Sheryl, I can’t fault you for your reaction to the news of testing positive for BRCA. Each must do what she feels is right for herself.
I personally would not view it as a coin toss, rather, a wake up call. Maybe I need to make some changes, diet, supplements, lifestyle. Those are considerations I would ponder first, before making the decision of going under the knife.
Sounds like much better odds than prostate cancer for aging men; yet, I do not see anyone recommending prostate removal when you hit 40 or 50. Would there not be some possibly prevention and/or guarding treatment development possible? Like reasonable interval monitoring and proton beam or hifu usage when such shows? Obviously something I know nothing about but something in need of thought and discussion.
4 women in my family have been diagnosed with invasive breast cancer; myself, two first cousins, and their mother. Mammograms of “”healthy”” family members also consistently show breast density as well as fibrocystic disease of both the breast and ovaries
Family history aside, if cystic breasts are a precursor to cancer, rather than lob off our womanhood as a preventative measure, why not try IODINE supplementation as the first course of action? I only recently have come across this promising research. Pelvic scans have revealed extensive cystic disease, which I am confident will be cleared from Iodine. I started taking a consentrated form just recently.
How is it going with iodine?
How is it going with iodine? I heard about it too. I had BC last year, all removed but I’m doing everything to prevent recurrence.
I have been through surgery, chemo-therapy and radiotherapy for a Sarcoma in my throat, between 2002 and 2008. I have also done extensive research into what cancer is, and the many other, non Western Medical views of cancer. I have also received extremely personal psychological help from Mary Molly of the Biodynamic Clinic in London, and believe cancer is a symptom and not a disease.
I am not alone with this view. A test which shows a propensity of certain cells to mutate quicker than normal cells in that group is only showing you a symptom of something going wrong in the body – ie something you are not paying attention to. Cutting off limbs or body parts will not address the underlying distress to the body.
It is better to begin to look very seriously at one’s lifestyle, including diet, stress, self-image, self-feeling, love etc. We are how we think/feel we are. Raw food is best. Clean water, but also, most importantly, do we live with a view that our life is shrinking or expanding? Do we see life as a battle or a gift? It is this aspect of your psyche that must be willingly looked at to cure yourself. Also believe you can be healthy and well again and make the effort. Believe in your immune system!

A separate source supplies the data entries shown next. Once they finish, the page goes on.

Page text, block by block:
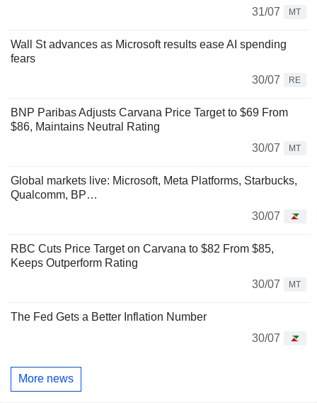
31/07
MT
Wall St advances as Microsoft results ease AI spending
fears
30/07
RE
BNP Paribas Adjusts Carvana Price Target to $69 From
$86, Maintains Neutral Rating
30/07
MT
Global markets live: Microsoft, Meta Platforms, Starbucks,
Qualcomm, BP…
30/07
RBC Cuts Price Target on Carvana to $82 From $85,
Keeps Outperform Rating
30/07
MT
The Fed Gets a Better Inflation Number
30/07
More news
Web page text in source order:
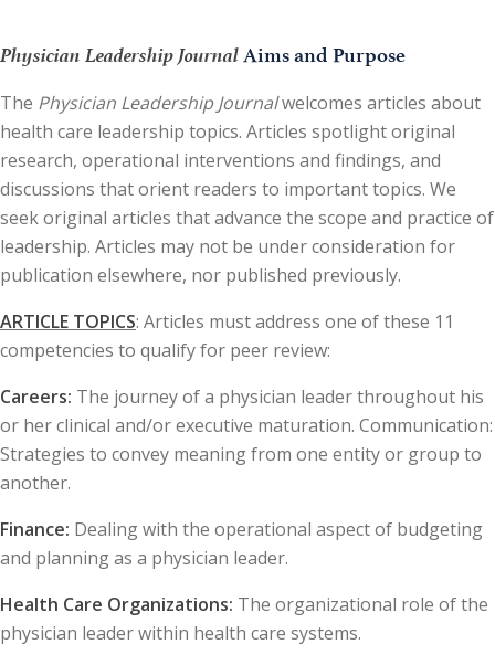
Physician Leadership Journal Aims and Purpose
The Physician Leadership Journalwelcomes articles about
health care leadership topics. Articles spotlight original
research, operational interventions and findings, and
discussions that orient readers to important topics. We
seek original articles that advance the scope and practice of
leadership. Articles may not be under consideration for
publication elsewhere, nor published previously.
ARTICLE TOPICS: Articles must address one of these 11
competencies to qualify for peer review:
Careers: The journey of a physician leader throughout his
or her clinical and/or executive maturation. Communication:
Strategies to convey meaning from one entity or group to
another.
Finance: Dealing with the operational aspect of budgeting
and planning as a physician leader.
Health Care Organizations: The organizational role of the
physician leader within health care systems.
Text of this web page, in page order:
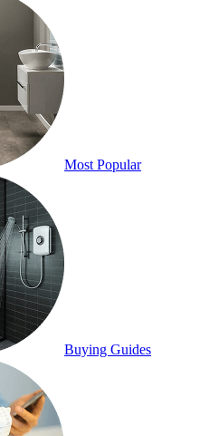
Most Popular
Buying Guides
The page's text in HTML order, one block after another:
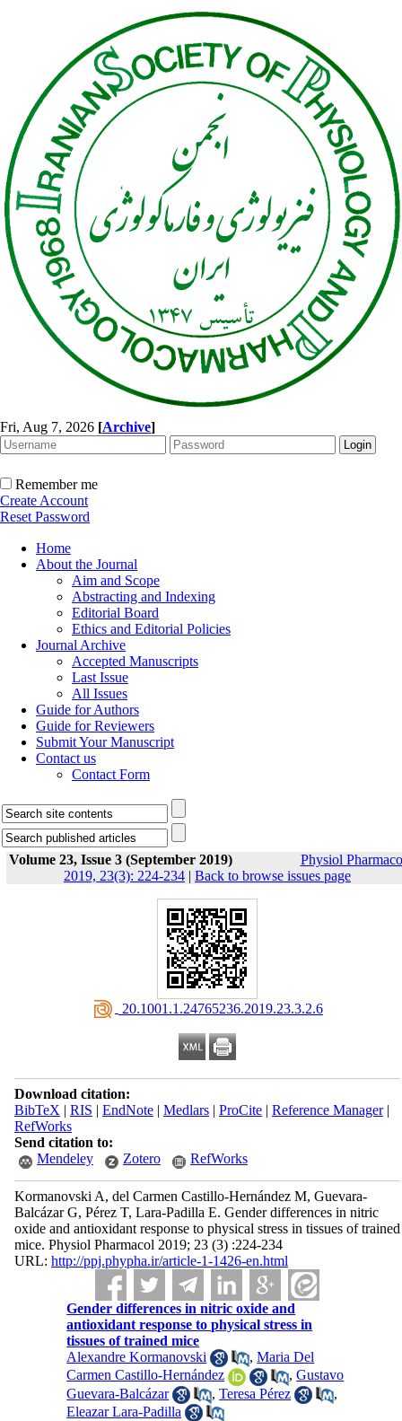
Fri, Aug 7, 2026 [Archive]
Remember me
Create Account
Reset Password
Home
About the Journal
Aim and Scope
Abstracting and Indexing
Editorial Board
Ethics and Editorial Policies
Journal Archive
Accepted Manuscripts
Last Issue
All Issues
Guide for Authors
Guide for Reviewers
Submit Your Manuscript
Contact us
Contact Form
Volume 23, Issue 3 (September 2019)
Physiol
2019, 23(3): 224-234 | Back to browse issues page
‎ 20.1001.1.24765236.2019.23.3.2.6
Download citation:
BibTeX | RIS | EndNote| Medlars| ProCite| Reference Manager|
RefWorks
Send citation to:
Mendeley
Zotero RefWorks
Kormanovski A, del Carmen Castillo-Hernández M, Guevara-
Balcázar G, Pérez T, Lara-Padilla E. Gender differences in nitric
oxide and antioxidant response to physical stress in tissues of trained
mice. Physiol Pharmacol 2019; 23 (3) :224-234
URL: http://ppj.phypha.ir/article-1-1426-en.html
Gender differences in nitric oxide and
antioxidant response to physical stress in
tissues of trained mice
Alexandre Kormanovski
,Maria Del
Carmen Castillo-Hernández
,Gustavo
Guevara-Balcázar
,Teresa Pérez
,
Eleazar Lara-Padilla
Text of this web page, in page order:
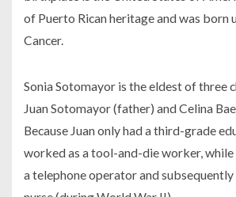
of Puerto Rican heritage and was born
Cancer.
Sonia Sotomayor is the eldest of three
Juan Sotomayor (father) and Celina
Because Juan only had a third-grade
worked as a tool-and-die worker, while
a telephone operator and subsequently
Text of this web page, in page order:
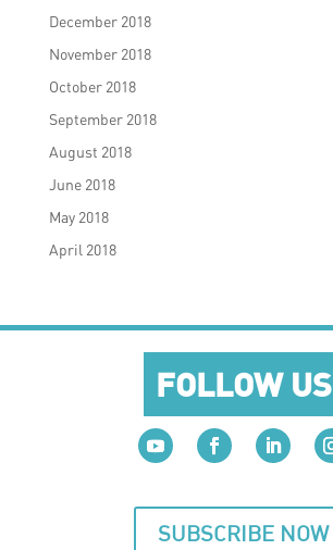
December 2018
November 2018
October 2018
September 2018
August 2018
June 2018
May 2018
April 2018
FOLLOW US
SUBSCRIBE NOW
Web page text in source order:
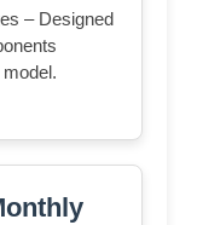
– Designed
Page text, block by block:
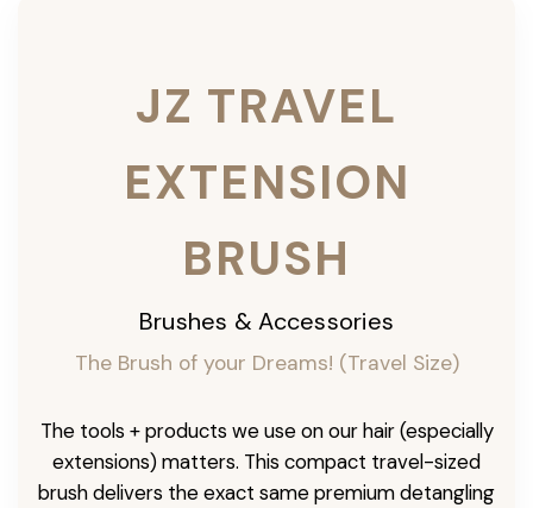
JZ TRAVEL
EXTENSION
BRUSH
Brushes & Accessories
The Brush of your Dreams! (Travel Size)
The tools + products we use on our hair (especially
extensions) matters. This compact travel-sized
brush delivers the exact same premium detangling
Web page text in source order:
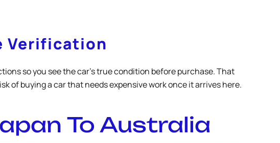
Verification
so you see the car’s true condition before purchase. That
of buying a car that needs expensive work once it arrives here.
To Australia
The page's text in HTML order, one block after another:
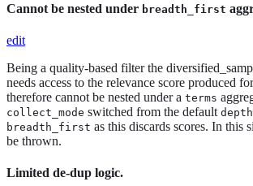
Cannot be nested under breadth_first
edit
Being a quality-based filter the
needs access to the relevance score produced
therefore cannot be nested under a terms
collect_mode switched from the default
breadth_first as this discards scores. In this
be thrown.
Limited de-dup logic.

PLEASE! for a change can we focus on the woman that have tested positive after being diagnosed with the damn disease, breast cancer. These are the woman we should be studying, what course of action they took, and the real differences between that course of action typically being a lumpectomy versus a mastectomy relative to recurrence of the cancer! This is what is most important through all this. If we had any real research into this maybe not as many woman would be so quick to have a mastectomy! This is so ridiculous. I’m tired of all the talk about those who have not even cntracted the disease yet. Let’s focus on those who have!
I’m looking for a support
I’m looking for a support group for women like me who are BRCA +, without cancer, who are looking for alternatives to a mastectomy.
Eight years ago I watched that PBS show, I panicked and filled with fear (not peace) I underwent an oopherectomy. I had multiple complications from this surgery.